吴助理开着车子,御天恒坐在后座问道:“安少什么时候走的?”
“今天中午的飞机,去了乾州,住的是酒店,所以我觉得少夫人应该不在那边。”
“叫他们跟紧一点,看他下一站会去哪。”御天恒说,安少最近都是四处跑,一边为公司的事,一边还要为御琴的事,所以想要跟踪他找到简千凝还真不容易。
车子停在医院门口,御天恒下车往住院部走去,因为医院人多,而且他走得太快了,一不小心撞倒在一名女子的身上,那女子被他撞得一个前倾,差点栽倒在地。

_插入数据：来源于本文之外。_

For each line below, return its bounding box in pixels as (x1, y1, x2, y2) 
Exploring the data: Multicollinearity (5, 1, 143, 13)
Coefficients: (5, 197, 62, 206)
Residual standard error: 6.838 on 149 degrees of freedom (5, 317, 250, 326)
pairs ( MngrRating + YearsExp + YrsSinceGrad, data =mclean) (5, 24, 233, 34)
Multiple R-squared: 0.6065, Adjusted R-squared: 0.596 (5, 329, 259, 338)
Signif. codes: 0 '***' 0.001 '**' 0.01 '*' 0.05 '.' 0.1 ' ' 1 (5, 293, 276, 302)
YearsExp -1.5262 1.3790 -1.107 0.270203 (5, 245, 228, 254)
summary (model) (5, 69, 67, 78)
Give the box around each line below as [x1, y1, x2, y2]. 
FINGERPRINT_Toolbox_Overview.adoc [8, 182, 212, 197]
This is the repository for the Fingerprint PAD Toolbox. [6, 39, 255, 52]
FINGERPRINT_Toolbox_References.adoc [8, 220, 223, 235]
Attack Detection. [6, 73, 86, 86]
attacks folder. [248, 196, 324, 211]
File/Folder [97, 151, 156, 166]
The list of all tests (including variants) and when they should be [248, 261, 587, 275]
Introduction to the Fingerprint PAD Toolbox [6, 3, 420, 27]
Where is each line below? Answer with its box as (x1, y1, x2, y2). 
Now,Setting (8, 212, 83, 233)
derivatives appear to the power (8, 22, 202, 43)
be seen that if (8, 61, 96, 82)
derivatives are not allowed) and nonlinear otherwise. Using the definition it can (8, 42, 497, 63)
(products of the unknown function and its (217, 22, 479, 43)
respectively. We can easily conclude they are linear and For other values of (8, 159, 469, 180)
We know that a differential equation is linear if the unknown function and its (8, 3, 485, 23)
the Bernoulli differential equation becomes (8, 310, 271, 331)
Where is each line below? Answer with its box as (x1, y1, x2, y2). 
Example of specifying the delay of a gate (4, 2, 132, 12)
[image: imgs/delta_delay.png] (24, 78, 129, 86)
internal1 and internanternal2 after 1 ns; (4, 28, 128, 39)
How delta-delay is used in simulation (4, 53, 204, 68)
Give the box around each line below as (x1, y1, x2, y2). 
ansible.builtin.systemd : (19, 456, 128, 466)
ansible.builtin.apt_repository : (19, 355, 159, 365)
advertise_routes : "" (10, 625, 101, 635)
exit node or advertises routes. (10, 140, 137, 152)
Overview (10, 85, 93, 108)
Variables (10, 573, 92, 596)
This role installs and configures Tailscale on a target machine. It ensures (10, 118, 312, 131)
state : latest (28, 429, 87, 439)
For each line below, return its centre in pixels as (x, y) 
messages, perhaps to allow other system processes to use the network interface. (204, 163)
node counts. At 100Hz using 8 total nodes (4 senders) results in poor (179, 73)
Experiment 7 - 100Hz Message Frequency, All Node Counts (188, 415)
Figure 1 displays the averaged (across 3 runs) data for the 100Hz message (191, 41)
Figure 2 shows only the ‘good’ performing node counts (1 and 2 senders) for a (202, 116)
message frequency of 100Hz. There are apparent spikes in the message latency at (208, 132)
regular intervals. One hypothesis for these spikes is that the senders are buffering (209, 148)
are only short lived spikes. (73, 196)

女子尖叫之际,御天恒快速伸出手臂圈上她的腰身,将她捞了回来,有惊无险!他歉疚地低了低头:“对不起,小姐,真是抱歉,不是故意的。”
女子抬起头来,看清来人后,原本带笑的脸瞬间沉了下来:“是你?!”
御天恒也愣了一愣,不过很快就恢复过来了,展颜微微一笑:“惠香,原来是你。”
“唉,你朋友啊?长得挺帅的嘛。”惠香旁边的一位女孩在惠香的手臂上撞了撞,笑得一脸暧昧,惠香没好气地翻翻白眼,嘲弄道:“是呀,人模狗样,披着羊皮的狼!”
御天恒并没有因为她的话而生气,也没有在说什么,而是冲她微微一笑,从她身边走了过去。继续往住院部走,现在惠香说他什么他都不会有意见的了,毕竟她没有说错。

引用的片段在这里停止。